(Saved data entries)
= = =

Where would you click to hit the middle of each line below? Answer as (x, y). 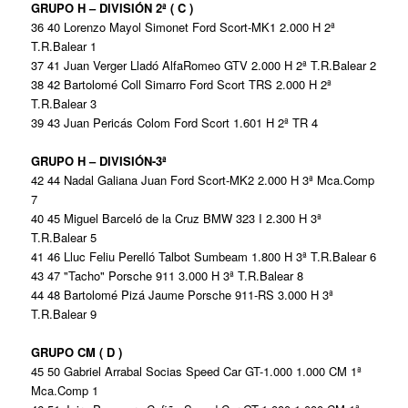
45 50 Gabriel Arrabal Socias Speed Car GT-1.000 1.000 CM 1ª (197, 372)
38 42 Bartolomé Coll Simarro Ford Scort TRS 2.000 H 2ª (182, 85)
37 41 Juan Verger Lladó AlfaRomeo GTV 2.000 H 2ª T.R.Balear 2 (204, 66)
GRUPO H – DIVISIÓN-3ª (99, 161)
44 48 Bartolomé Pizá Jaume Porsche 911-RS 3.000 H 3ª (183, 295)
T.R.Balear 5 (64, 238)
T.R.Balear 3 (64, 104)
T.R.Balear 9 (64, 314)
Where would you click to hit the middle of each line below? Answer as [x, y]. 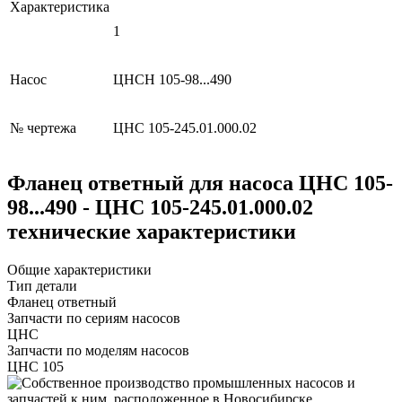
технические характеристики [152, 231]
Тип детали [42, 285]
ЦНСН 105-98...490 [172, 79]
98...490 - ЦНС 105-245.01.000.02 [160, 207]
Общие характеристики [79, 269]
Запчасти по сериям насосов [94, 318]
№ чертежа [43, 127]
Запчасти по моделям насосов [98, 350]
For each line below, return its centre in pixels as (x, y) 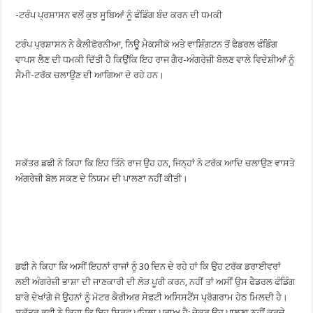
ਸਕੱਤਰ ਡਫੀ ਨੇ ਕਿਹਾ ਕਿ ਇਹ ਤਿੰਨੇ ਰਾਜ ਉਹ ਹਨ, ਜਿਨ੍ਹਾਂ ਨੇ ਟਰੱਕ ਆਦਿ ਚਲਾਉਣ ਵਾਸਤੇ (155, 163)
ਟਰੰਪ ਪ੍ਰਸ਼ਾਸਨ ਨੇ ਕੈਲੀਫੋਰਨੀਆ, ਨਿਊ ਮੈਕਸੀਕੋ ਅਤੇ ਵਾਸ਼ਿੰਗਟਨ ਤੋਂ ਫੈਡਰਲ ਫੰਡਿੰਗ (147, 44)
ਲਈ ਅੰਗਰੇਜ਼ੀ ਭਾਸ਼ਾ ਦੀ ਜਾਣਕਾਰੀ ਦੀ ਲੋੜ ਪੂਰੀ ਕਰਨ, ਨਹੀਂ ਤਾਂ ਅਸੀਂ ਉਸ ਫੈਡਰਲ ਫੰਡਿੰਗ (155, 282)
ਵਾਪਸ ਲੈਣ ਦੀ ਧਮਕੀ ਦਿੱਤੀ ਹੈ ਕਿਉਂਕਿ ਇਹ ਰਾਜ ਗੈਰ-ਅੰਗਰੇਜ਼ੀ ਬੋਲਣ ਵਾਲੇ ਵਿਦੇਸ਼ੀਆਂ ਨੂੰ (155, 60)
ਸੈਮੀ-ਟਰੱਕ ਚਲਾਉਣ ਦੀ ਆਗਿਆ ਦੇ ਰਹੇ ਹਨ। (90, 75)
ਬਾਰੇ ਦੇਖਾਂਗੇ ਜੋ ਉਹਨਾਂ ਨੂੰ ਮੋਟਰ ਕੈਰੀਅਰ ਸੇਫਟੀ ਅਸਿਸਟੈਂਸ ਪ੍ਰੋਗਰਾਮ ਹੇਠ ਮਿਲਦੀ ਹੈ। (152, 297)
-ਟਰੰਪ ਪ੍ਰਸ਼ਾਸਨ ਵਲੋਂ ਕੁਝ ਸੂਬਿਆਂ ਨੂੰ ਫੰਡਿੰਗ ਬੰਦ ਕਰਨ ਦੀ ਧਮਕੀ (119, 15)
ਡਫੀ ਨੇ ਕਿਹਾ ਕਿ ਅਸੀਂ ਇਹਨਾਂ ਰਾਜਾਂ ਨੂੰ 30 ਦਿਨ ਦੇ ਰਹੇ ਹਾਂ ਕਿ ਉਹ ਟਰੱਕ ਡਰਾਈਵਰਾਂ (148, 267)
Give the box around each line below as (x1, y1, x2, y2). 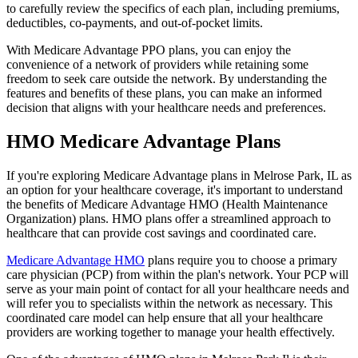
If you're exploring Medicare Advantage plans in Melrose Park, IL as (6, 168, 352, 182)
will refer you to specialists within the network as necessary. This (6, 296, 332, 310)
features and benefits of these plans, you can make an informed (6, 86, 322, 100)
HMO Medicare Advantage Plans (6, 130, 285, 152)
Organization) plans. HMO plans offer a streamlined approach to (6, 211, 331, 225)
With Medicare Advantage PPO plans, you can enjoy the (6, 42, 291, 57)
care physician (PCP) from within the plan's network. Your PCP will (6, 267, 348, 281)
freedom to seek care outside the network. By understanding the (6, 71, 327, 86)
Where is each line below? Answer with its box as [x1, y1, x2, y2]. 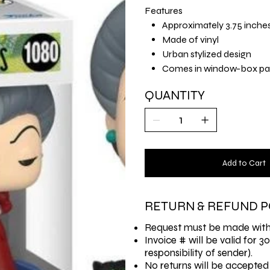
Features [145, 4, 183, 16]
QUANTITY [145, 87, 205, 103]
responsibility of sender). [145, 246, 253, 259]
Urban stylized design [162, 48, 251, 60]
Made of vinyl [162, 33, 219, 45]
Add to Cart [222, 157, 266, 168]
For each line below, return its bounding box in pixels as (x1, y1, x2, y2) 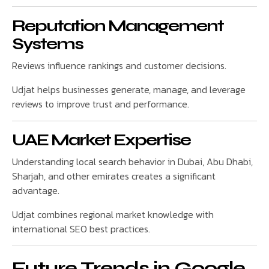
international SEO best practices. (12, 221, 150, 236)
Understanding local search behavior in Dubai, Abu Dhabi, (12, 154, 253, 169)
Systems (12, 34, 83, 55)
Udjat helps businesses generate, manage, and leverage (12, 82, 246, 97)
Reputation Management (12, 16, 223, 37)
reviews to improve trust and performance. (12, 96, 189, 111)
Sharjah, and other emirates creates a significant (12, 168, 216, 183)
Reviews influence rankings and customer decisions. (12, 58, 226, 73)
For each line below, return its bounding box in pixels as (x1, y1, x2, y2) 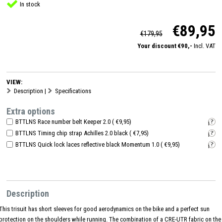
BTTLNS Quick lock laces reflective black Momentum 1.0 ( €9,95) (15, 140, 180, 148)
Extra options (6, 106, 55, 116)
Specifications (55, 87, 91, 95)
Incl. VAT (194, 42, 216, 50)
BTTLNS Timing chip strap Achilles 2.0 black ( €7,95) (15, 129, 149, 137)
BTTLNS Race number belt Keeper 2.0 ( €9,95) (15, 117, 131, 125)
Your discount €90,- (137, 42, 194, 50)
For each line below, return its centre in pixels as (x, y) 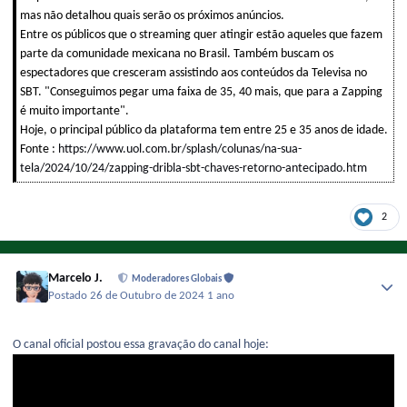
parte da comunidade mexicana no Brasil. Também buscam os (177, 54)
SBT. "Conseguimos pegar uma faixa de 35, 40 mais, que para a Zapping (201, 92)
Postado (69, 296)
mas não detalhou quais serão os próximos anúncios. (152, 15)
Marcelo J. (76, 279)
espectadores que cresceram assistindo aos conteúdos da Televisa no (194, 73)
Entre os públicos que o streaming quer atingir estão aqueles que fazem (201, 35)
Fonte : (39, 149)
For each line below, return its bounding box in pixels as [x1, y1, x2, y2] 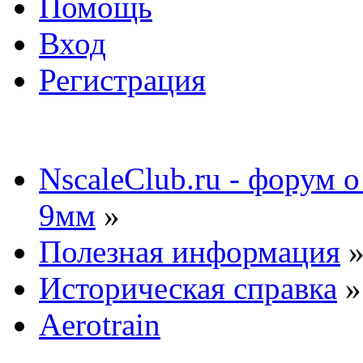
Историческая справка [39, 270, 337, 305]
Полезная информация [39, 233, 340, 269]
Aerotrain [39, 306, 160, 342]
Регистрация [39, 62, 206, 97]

= = =

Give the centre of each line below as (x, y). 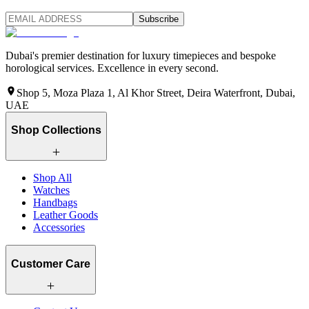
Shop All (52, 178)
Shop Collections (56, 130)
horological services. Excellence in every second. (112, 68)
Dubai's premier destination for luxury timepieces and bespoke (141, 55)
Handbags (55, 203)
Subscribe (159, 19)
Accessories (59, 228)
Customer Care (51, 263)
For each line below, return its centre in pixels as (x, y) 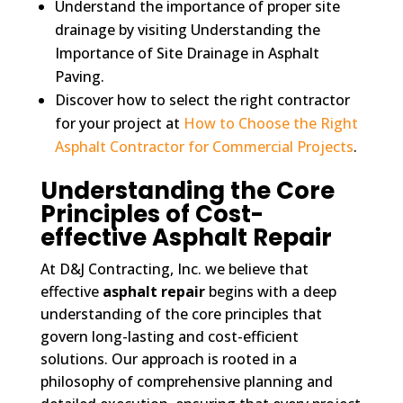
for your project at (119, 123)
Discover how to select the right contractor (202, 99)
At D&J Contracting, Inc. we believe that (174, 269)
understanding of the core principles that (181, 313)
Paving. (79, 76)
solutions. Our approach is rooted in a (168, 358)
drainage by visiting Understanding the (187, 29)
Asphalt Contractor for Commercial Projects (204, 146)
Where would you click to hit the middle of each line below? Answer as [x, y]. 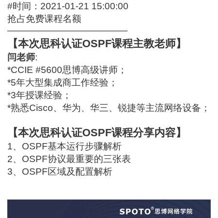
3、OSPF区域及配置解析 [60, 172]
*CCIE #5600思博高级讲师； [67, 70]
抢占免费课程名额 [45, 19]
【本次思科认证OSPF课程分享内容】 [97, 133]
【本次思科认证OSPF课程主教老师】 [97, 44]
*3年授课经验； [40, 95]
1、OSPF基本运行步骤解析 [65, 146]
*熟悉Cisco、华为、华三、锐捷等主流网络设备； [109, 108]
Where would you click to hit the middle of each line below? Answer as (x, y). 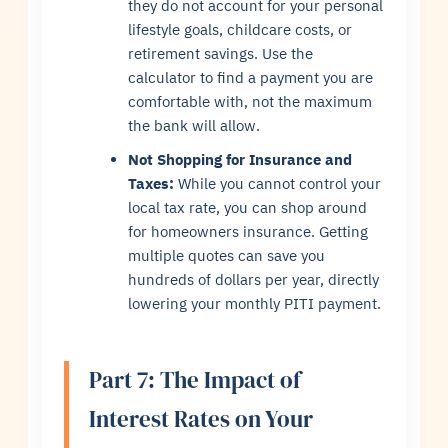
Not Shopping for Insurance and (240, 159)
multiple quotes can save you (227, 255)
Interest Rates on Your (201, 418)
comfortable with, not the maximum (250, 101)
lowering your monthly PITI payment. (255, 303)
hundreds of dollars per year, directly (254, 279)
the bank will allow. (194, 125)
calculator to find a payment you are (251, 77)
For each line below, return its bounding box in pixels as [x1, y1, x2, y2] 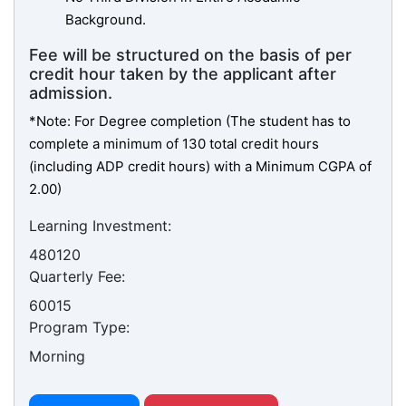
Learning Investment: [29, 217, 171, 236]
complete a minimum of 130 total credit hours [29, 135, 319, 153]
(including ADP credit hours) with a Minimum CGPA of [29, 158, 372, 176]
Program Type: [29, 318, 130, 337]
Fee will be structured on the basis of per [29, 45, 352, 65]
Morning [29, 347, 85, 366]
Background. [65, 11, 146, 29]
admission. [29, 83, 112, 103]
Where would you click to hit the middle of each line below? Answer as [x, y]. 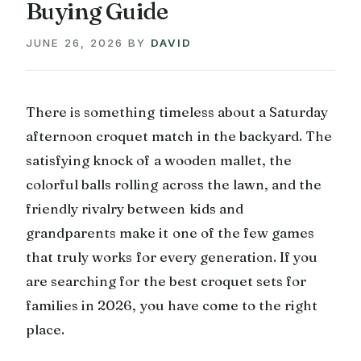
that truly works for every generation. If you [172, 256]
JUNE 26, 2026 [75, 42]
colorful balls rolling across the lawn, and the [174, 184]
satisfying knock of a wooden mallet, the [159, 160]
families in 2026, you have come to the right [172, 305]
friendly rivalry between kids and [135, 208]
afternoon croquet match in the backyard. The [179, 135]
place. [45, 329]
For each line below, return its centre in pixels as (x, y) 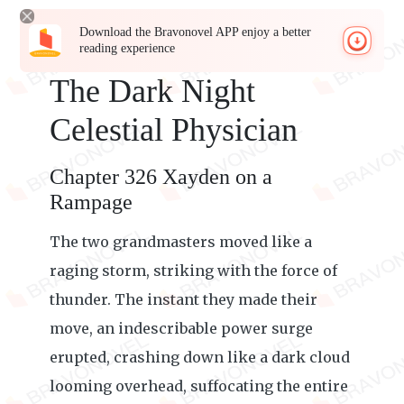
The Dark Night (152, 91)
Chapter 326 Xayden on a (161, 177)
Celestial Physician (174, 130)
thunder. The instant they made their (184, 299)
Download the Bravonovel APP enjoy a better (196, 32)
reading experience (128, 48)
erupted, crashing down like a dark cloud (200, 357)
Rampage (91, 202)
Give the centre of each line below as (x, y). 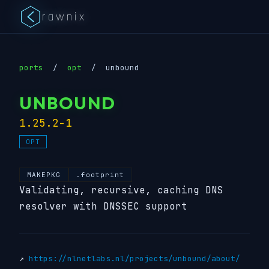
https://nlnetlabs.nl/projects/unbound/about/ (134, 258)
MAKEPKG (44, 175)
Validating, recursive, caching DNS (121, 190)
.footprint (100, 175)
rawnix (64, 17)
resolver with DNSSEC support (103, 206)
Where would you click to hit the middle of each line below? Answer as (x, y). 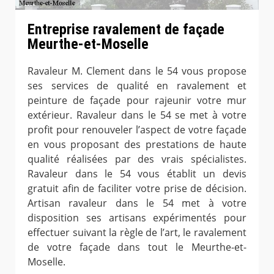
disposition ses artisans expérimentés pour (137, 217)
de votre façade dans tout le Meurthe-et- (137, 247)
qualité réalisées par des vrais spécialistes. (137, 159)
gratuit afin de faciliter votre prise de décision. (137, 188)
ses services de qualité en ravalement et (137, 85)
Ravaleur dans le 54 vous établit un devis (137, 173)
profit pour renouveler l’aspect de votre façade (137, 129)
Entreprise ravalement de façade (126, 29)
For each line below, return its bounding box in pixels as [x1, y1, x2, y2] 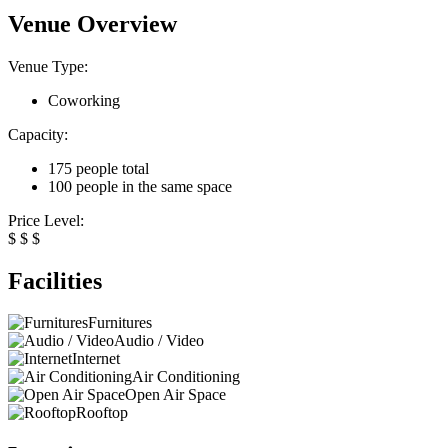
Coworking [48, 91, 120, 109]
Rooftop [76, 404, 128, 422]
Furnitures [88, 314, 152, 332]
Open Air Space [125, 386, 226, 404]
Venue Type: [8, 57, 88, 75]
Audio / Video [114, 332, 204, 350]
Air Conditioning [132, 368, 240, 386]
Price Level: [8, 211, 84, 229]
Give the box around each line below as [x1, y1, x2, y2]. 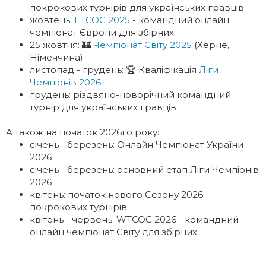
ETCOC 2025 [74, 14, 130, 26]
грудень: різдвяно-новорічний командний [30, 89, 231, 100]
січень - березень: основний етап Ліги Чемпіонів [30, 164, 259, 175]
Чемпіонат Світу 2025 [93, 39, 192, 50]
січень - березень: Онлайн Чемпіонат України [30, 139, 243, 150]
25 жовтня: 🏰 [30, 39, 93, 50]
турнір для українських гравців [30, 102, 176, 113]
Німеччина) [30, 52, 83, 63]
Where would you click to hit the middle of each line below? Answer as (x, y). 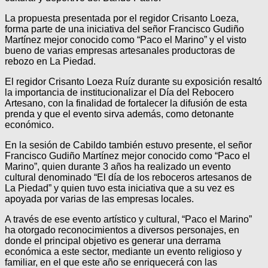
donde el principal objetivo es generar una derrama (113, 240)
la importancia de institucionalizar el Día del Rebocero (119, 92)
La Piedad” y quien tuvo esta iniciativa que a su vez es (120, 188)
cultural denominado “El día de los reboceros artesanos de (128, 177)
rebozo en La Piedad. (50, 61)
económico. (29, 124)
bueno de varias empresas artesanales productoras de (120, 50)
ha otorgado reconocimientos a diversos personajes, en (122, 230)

= = =

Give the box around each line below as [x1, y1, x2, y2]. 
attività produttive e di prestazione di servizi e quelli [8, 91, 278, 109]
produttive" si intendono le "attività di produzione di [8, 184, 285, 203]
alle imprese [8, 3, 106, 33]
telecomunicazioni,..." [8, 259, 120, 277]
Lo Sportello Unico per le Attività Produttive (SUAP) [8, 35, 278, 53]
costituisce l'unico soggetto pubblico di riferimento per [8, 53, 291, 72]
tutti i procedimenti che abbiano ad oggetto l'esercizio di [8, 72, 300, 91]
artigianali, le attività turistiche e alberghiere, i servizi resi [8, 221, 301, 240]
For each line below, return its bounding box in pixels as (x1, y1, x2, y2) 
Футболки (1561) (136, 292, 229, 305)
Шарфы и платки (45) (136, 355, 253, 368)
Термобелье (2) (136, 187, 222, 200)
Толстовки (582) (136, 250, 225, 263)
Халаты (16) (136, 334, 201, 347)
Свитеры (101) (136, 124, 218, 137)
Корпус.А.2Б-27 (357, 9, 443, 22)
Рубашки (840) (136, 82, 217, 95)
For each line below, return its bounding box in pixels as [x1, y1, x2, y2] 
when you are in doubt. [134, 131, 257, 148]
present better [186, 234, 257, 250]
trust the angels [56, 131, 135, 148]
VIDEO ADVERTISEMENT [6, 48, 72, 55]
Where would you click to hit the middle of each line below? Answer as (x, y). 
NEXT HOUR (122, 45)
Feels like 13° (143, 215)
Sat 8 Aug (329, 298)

= = =

Repeat exactly the lines above, from the line that contains "-ਟਰੰਪ ਪ੍ਰਸ਼ਾਸਨ ਵਲੋਂ" down through the line that contains "y1, x2, y2).". Include both of those lines and none of the pictures.

■ Written response ■
-ਟਰੰਪ ਪ੍ਰਸ਼ਾਸਨ ਵਲੋਂ ਕੁਝ ਸੂਬਿਆਂ ਨੂੰ ਫੰਡਿੰਗ ਬੰਦ ਕਰਨ ਦੀ ਧਮਕੀ (119, 15)
ਡਫੀ ਨੇ ਕਿਹਾ ਕਿ ਅਸੀਂ ਇਹਨਾਂ ਰਾਜਾਂ ਨੂੰ 30 ਦਿਨ ਦੇ ਰਹੇ ਹਾਂ ਕਿ ਉਹ ਟਰੱਕ ਡਰਾਈਵਰਾਂ (148, 267)
Give the box around each line below as (x1, y1, x2, y2). 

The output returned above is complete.